Ed Templeton: Time Flies When You’re Kissing and Smoking

13 September 2022

Ed Templeton: Time Flies When You’re Kissing and Smoking

Ed Templeton is a millennial household name. He began as a pro-skateboarder in 1990 at 22 years old and continued until a serious leg injury in 2012 shifted his focus to photography. Nowadays, Templeton is renowned for his photographic series of works Teenage Kissers and Teenage Smokers.
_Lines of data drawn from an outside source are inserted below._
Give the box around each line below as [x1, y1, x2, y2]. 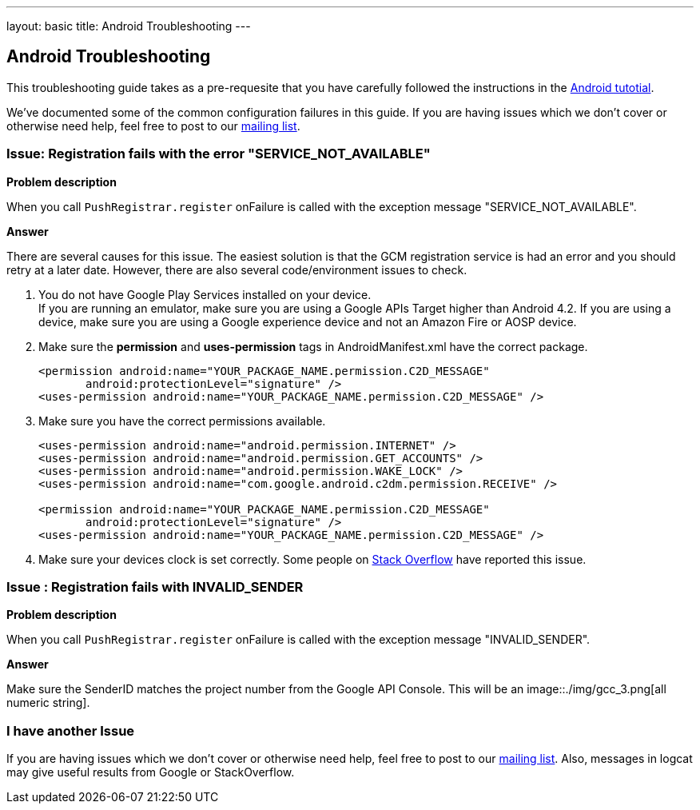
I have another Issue [6, 722, 135, 739]
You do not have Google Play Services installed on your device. [38, 287, 372, 301]
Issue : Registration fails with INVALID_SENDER [6, 578, 304, 595]
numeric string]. [6, 696, 90, 710]
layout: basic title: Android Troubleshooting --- [6, 19, 251, 33]
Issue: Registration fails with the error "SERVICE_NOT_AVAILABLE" [6, 146, 431, 162]
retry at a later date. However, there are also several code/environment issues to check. [6, 262, 467, 277]
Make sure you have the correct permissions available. [38, 413, 326, 428]
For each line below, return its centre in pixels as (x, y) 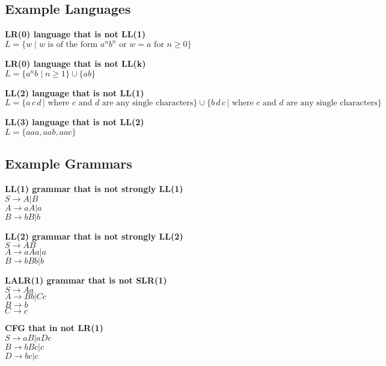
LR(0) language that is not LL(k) (75, 64)
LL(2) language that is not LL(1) (75, 92)
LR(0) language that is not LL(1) (75, 34)
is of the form (73, 45)
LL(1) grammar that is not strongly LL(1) (94, 189)
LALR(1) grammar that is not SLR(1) (86, 280)
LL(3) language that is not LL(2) (75, 122)
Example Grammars (69, 163)
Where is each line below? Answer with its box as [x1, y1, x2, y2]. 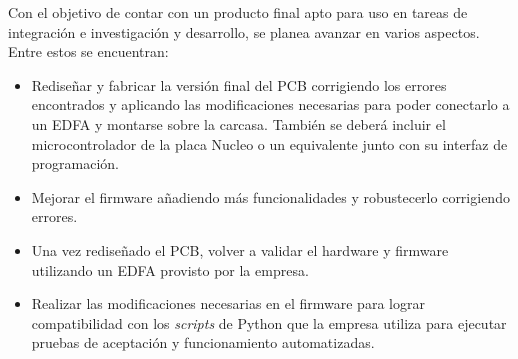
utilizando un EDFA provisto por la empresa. [31, 259, 309, 280]
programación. [31, 153, 120, 174]
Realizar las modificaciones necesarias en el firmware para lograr [31, 293, 425, 314]
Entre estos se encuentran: [8, 41, 169, 62]
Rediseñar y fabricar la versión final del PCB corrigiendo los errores [31, 74, 447, 95]
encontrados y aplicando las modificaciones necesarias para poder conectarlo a [31, 94, 510, 115]
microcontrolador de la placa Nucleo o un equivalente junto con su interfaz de [31, 133, 508, 154]
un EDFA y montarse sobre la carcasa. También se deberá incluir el [31, 113, 446, 134]
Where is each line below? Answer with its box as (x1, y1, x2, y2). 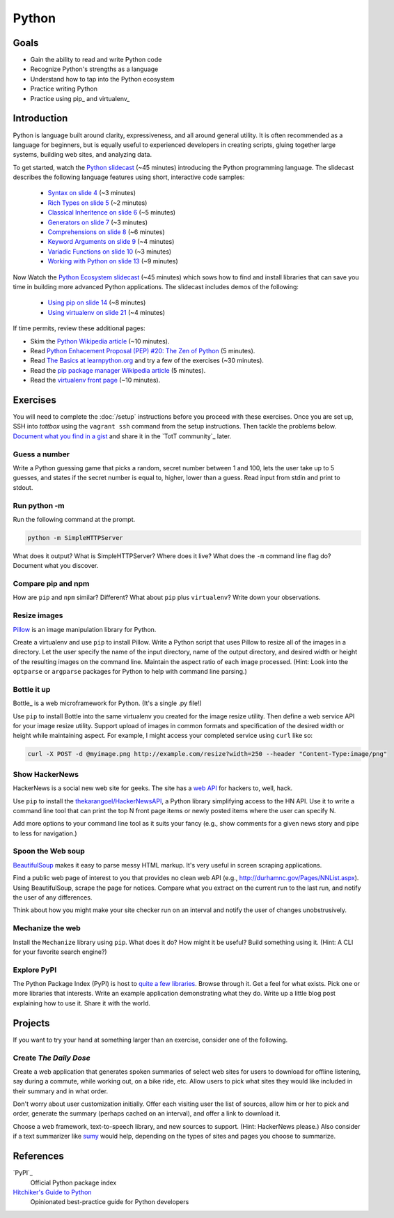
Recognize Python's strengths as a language (30, 65, 159, 73)
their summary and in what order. (13, 1087, 108, 1095)
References (13, 1150, 64, 1162)
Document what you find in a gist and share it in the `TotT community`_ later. (13, 432, 232, 440)
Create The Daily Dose (13, 1053, 90, 1063)
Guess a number (13, 449, 70, 459)
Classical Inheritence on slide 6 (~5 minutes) (47, 208, 176, 217)
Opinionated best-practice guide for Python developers (30, 1198, 189, 1206)
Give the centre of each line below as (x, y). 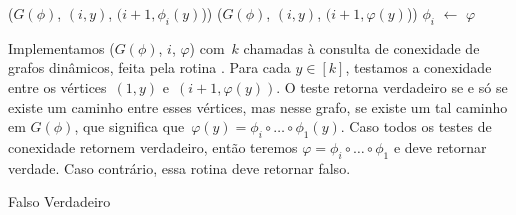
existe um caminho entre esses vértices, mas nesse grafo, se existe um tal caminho (258, 106)
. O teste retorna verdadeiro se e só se (392, 86)
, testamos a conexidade (418, 67)
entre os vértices (57, 86)
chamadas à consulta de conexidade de (361, 47)
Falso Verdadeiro (59, 201)
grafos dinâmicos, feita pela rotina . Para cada (149, 67)
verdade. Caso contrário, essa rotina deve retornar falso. (179, 167)

Focusing on skateboarding and youth subcultures of the ’90s to early ’00s, Templeton intimately captures the intricacies of adolescent delinquency, tenderness, escapades and everything in-between. to Be sat down with Templeton to discuss his views on skateboarding as an Olympic sport, its contemporary cultural connotations, and for an endearing trip down memory lane.

Teenage Smokers by Ed Templeton

Ed Templeton: Hey guys.

Annabel Blue: Hey Ed. What’s going on in Huntington Beach at the moment?

ET: It’s been an interesting time over here lately with Covid!

Sarah Buckley: Did you watch skateboarding in the Olympics this year?

ET: I did.

SB: Would you say you’re kind of against the corporate side of skateboarding? How does it sit with you?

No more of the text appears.